Prison spaces in Nigeria and Honduras : examining proximal and distant social relations
Whilst increasing emphasis has been put on interaction and intersubjectivity especially in the constructionist and poststructuralist inspired psychology of the 1990s and beyond, the INTER part of these dynamics has remained unexplicated.
Source: Prison service journal ; no. 187
The space of relating continues to be an empty, udefined one,
something merely in between. This is clearly an omission given that
as Rogers puts it 'the space in which dialogue unfolds is deeply
implicated in the relational involvements that take place'.

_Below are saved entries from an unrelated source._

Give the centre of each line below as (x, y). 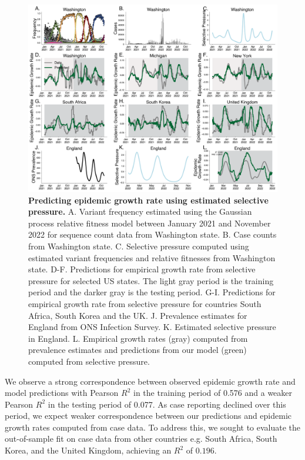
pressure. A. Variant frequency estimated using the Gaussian (140, 211)
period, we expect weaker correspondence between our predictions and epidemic (148, 416)
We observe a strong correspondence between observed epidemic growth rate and (150, 381)
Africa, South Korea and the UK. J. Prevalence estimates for (138, 315)
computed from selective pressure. (89, 361)
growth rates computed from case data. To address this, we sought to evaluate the (153, 427)
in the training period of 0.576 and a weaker (213, 393)
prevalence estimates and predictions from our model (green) (138, 350)

Prisons, as this issue of PSJ bears witness, scream about space,
punitive space, overcrowded space and so on. This latter category
is one of the most dominant in the discourse around the prisons of
the developing countries which I study. But filled up space is just
one - perhaps one of the most visible - aspects of the spatial
dynamics of prisons. This article concerns the sociality of space;
that is, the arrangements of space for social relations.
This is no new theme. Bentham's panopticon, as made famous by
Michel Foucault, is of course all about relations of space,
proximity/distance, surveillance, and the production of spaces and
subjectivities. But it is, I would contend, rather new to consider
these themes in the light of prisons in Nigeria and Honduras.